Через двадцать лет пришлось напомнить, что существует запрет вешать колокольчики на личном транспорте. В 1860 году вновь вышло распоряжение, разрешающее использование поддужных колокольчиков только на почтовых лошадях.
В. А. Гиляровский очень живо описывает проезд на Тверской заставе в Москве:
«И вижу я, слушая эти рассказы, вереницы ожидающих очереди через шлагбаум, как наконец тому или другому проезжающему, по чинам и званиям, давался пропуск, и с крыльца кордегардии унтер командовал инвалиду шлагбаума:
— Подвысь!..
Инвалид гремел цепью шлагбаума. Пестрое бревно "подвешивалось" и снова за пропущенным опускалось до нового:
— Подвысь!..
Но вот заливается по Питерской дороге курьерский колокольчик — все приходит в движение. Освобождают правую часть дороги, и бешено несется курьерская или фельдъегерская тройка. Инвалид не ждет команды "подвысь!", а, подняв бревно, вытягивается во фрунт. Он знает, что это или фельдъегерь, или государственного преступника везут…»
Но колокольчики уже полюбились в народе и стали составляющей частью национальной культуры.
Особую группу составляли колокольчики и колокола с рисунком, похожим на герб России. Но это был не официально принятый герб, а стилизованное под герб России изображение — орел, но в своем «естественном» виде — с одной головой. Его наличие как бы подчеркивало «государственный статус» владельца: ну как такой колокольчик запретить и снять?
Особенно быстро развивалось производство колокольчиков в 40–50-х годах XIX века — выпуск увеличился в несколько раз.
В рамках Всероссийских выставок с 70-х годов XIX века стали устраиваться конкурсы на лучший колокол в России, а победителям разрешали отливать на изделиях российский герб.
И снова отдельные разворотливые колокололитейщики для ускорения сбыта использовали, говоря по-современному, надежный брэнд — подписывали свои изделия: «Дар Валдая».
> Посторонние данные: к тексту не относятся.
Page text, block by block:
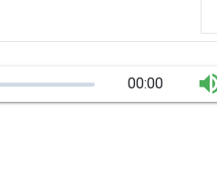
00:00
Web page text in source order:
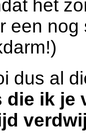
het
een nog
dus al
die ik je
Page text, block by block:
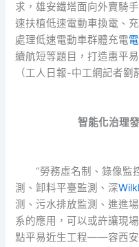
求，雄安鐵塔面向外賣騎
速扶植低速電動車換電、
處理低速電動車群體充電
續航短等題目，打造惠平
（工人日報-中工網記者劉
智能化治理
“勞務虛名制、錄像監
測、卸料平臺監測、深
測、污水排放監測、進進
系的應用，可以或許讓現
點平易近生工程——容西安
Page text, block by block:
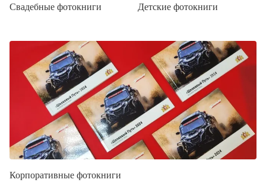
Свадебные фотокниги Детские фотокниги
Корпоративные фотокниги
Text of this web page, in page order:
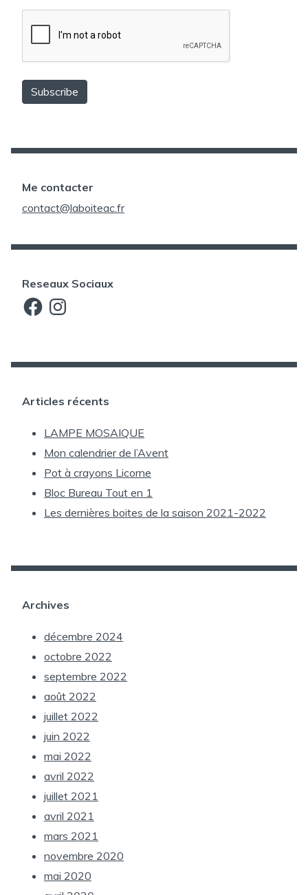
Me contacter
contact@laboiteac.fr
Reseaux Sociaux
FacebookInstagram
Articles récents
LAMPE MOSAIQUE
Mon calendrier de l’Avent
Pot à crayons Licorne
Bloc Bureau Tout en 1
Les dernières boites de la saison 2021-2022
Archives
décembre 2024
octobre 2022
septembre 2022
août 2022
juillet 2022
juin 2022
mai 2022
avril 2022
juillet 2021
avril 2021
mars 2021
novembre 2020
mai 2020
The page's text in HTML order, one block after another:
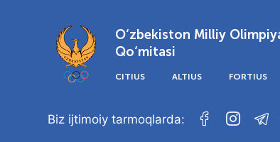
O‘zbekiston Milliy
Qo‘mitasi
CITIUS ALTIUS FORTIUS
Biz ijtimoiy tarmoqlarda:
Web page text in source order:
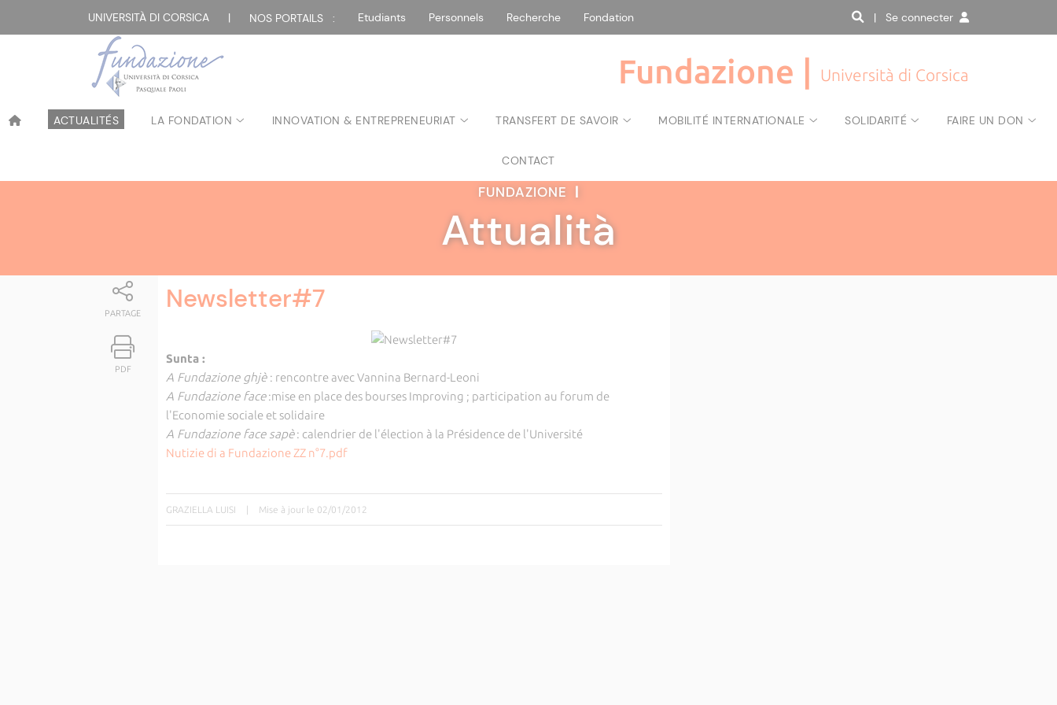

Завод Усачевых на Валдае был создан в 60-х годах XIX века. Его основал Василий Усачев, при заводе было налажено производство больших церковных колоколов, которые высоко ценились и среди заказчиков, и на многочисленных выставках, где они получали самые высокие награды. У владельца было три сына — Николай, Яков и Алексей, которые продолжили дело отца, первоначально вместе, а позже Алексей создал свой небольшой заводик по изготовлению поддужных и зазывных (столовых) колокольчиков.
Заводы отличала традиционная технология, сохранявшаяся все годы их существования. Даже с приходом XX века на заводах братьев Усачевых продолжали использовать технологии не на паровой или еще более современной электрической тяге, а вручную, в крайнем случае «конскими силами».
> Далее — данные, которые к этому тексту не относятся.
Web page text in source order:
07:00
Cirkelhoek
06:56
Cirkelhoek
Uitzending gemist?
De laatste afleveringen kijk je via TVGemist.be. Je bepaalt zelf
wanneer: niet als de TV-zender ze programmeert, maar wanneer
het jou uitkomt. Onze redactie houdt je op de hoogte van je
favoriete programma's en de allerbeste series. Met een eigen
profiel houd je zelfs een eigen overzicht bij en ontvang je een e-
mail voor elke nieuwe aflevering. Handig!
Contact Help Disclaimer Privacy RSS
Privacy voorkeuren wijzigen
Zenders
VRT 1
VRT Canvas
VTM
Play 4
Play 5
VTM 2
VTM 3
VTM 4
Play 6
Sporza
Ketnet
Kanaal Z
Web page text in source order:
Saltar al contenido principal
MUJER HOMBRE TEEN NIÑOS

Завод закрыли последним среди колокололитейных заводов в стране, в 1926 году. В то время здесь уже не отливали большие церковные колокола, а выпускали в небольшом количестве поддужные, пожарные, станционные, сигнальные и другие виды небольших колоколов и колокольчиков.
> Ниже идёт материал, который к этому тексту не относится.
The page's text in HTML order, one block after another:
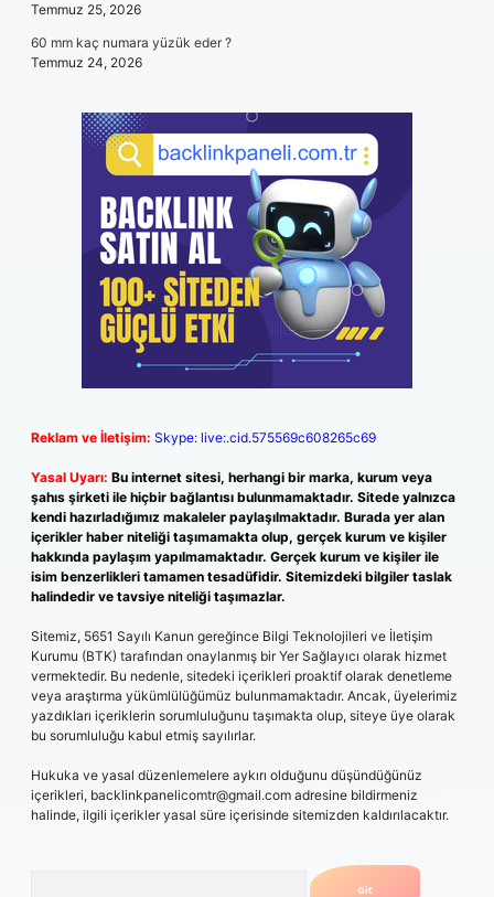
Temmuz 25, 2026
60 mm kaç numara yüzük eder ?
Temmuz 24, 2026
Reklam ve İletişim: Skype: live:.cid.575569c608265c69
Yasal Uyarı: Bu internet sitesi, herhangi bir marka, kurum veya
şahıs şirketi ile hiçbir bağlantısı bulunmamaktadır. Sitede yalnızca
kendi hazırladığımız makaleler paylaşılmaktadır. Burada yer alan
içerikler haber niteliği taşımamakta olup, gerçek kurum ve kişiler
hakkında paylaşım yapılmamaktadır. Gerçek kurum ve kişiler ile
isim benzerlikleri tamamen tesadüfidir. Sitemizdeki bilgiler taslak
halindedir ve tavsiye niteliği taşımazlar.
Sitemiz, 5651 Sayılı Kanun gereğince Bilgi Teknolojileri ve İletişim
Kurumu (BTK) tarafından onaylanmış bir Yer Sağlayıcı olarak hizmet
vermektedir. Bu nedenle, sitedeki içerikleri proaktif olarak denetleme
veya araştırma yükümlülüğümüz bulunmamaktadır. Ancak, üyelerimiz
yazdıkları içeriklerin sorumluluğunu taşımakta olup, siteye üye olarak
bu sorumluluğu kabul etmiş sayılırlar.
Hukuka ve yasal düzenlemelere aykırı olduğunu düşündüğünüz
içerikleri, backlinkpanelicomtr@gmail.com adresine bildirmeniz
halinde, ilgili içerikler yasal süre içerisinde sitemizden kaldırılacaktır.

В самом центре Валдай-городка стоит ротонда — дворцовая церковь Екатерины II (даровавшей Валдаю статус уездного города). Не большая и не маленькая, чисто-белая, под вековыми деревьями, детище выдающегося архитектора Николая Александровича Львова — по широте своих интересов и дарований личности совершенно поразительной: общественный деятель, инженер-изобретатель, неутомимый исследователь природных богатств, собиратель фольклора, поэт, композитор… И все это — в одном человеке, все это — в одной небольшой ротонде, белой, как невеста. Она поставлена так удачно, что кажется сотворенной вместе с холмом, на котором стоит вот уже два века. И холм, и ротонда, и вековые деревья — все из мира, соразмерного человеку, прихожанам и прихожанкам, самой императрице и конечно же монастырю.